Hilali: Automation and personalization are the key drivers to helping retailers do more with less. For example, we have what we call Smart Content: In a pre-Blucore world, if a retailer wanted to target customers, like showing men’s content to men, women’s content to women, kids content and home goods, they’d have to create four different campaigns with four different sets of creative with a number of audiences. With smart content, a marketer can create one campaign; then, our AI and ML is able to determine who within their audience should receive which kind of content.
We’re going to see fluidity in how retailers are investing in different technologies.”
From a sales perspective, how do you make sure outreach strikes the right tone?
Limeri: Doing our research before any sort of cold outreach has been especially important in the last couple of months. If someone has furloughed 70 percent of their company, you can be seen as pretty tone-deaf if you’re not acknowledging what’s going on in the organization. There definitely was a period where we made a decision, on the new business sales side, to not reach out to customers, as we felt it was too inappropriate. Now, we’ve ramped things up again as we know with our performance-driven platform we can provide meaningful progress towards recovery.
Hilali: Checking in went a long way, while setting the sales and the pitch aside — we focused less on how we could pitch our customers to buy more and do more. Instead, my team worked collaboratively with our customer success team on a COVID-19 playbook of ideas for campaigns, recommendations and optimizations that can help double down and start driving recovery for their business.
How have industry changes impacted any of your processes or workflows?
Hilali: There are many more players needed to make a decision on a martech investment.
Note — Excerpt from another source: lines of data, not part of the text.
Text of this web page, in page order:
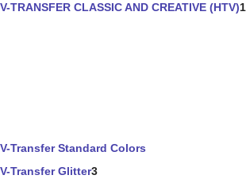
V-TRANSFER CLASSIC AND CREATIVE (HTV)
V-Transfer Standard Colors
V-Transfer Glitter3
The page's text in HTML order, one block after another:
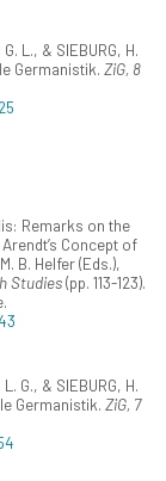
L., & SIEBURG, H.
Germanistik. ZiG, 8
Remarks on the
Concept of
B. Helfer (Eds.),
Studies(pp. 113-123).
G., & SIEBURG, H.
Germanistik. ZiG, 7
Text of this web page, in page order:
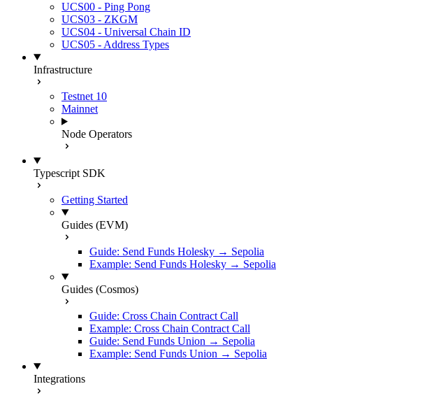
UCS00 - Ping Pong
UCS03 - ZKGM
UCS04 - Universal Chain ID
UCS05 - Address Types
Infrastructure
Testnet 10
Mainnet
Node Operators
Typescript SDK
Getting Started
Guides (EVM)
Guide: Send Funds Holesky → Sepolia
Example: Send Funds Holesky → Sepolia
Guides (Cosmos)
Guide: Cross Chain Contract Call
Example: Cross Chain Contract Call
Guide: Send Funds Union → Sepolia
Example: Send Funds Union → Sepolia
Integrations
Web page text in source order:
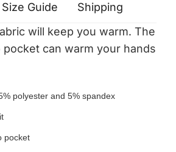
Size Guide Shipping
will keep you warm. The
can warm your hands
polyester and 5% spandex
pocket
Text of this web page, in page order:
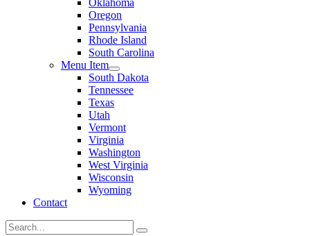
Oklahoma
Oregon
Pennsylvania
Rhode Island
South Carolina
Menu Item
South Dakota
Tennessee
Texas
Utah
Vermont
Virginia
Washington
West Virginia
Wisconsin
Wyoming
Contact
Search
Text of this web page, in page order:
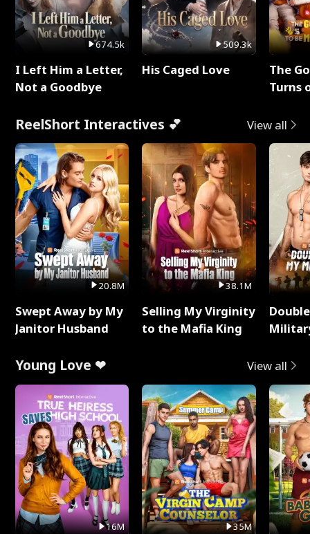
674.5k
I Left Him a Letter,
Not a Goodbye
509.3k
His Caged Love
The
Turns
ReelShort Interactives 💕 View all
20.8M
Swept Away by My
Janitor Husband
38.1M
Selling My Virginity
to the Mafia King
Young Love ❤ View all
16M 35M
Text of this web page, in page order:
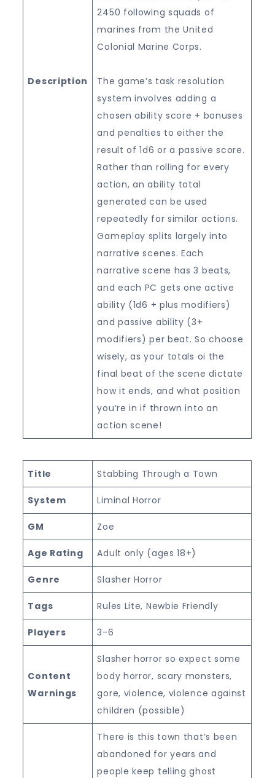
Description
2450 following squads of
marines from the United
Colonial Marine Corps.
The game’s task resolution
system involves adding a
chosen ability score + bonuses
and penalties to either the
result of 1d6 or a passive score.
Rather than rolling for every
action, an ability total
generated can be used
repeatedly for similar actions.
Gameplay splits largely into
narrative scenes. Each
narrative scene has 3 beats,
and each PC gets one active
ability (1d6 + plus modifiers)
and passive ability (3+
modifiers) per beat. So choose
wisely, as your totals oi the
final beat of the scene dictate
how it ends, and what position
you’re in if thrown into an
action scene!
Title Stabbing Through a Town
System Liminal Horror
GM Zoe
Age Rating Adult only (ages 18+)
Genre Slasher Horror
Tags Rules Lite, Newbie Friendly
Players 3-6
Content
Warnings
Slasher horror so expect some
body horror, scary monsters,
gore, violence, violence against
children (possible)
There is this town that’s been
abandoned for years and
people keep telling ghost

There’s a lot more at stake and the potential ROI. We’re seeing a lot of success in laying a framework for proof of concepts and pilots of certain functionality or product lines with us. Not only does that achieve immediate results for our customers, but also sets us up for a longer-term engagement once they have the initial results from that pilot.
Limeri: Rather than a weekly cadence or biweekly cadence figuring out industry trends, it’s like an hourly pulse check-in of like: Who’s doing well? What are new brands emerging? What strategies are folks deploying? Keeping up with what’s going on has probably been the biggest day-to-day shift. What was true at the beginning of the week might not be true at the end of the week.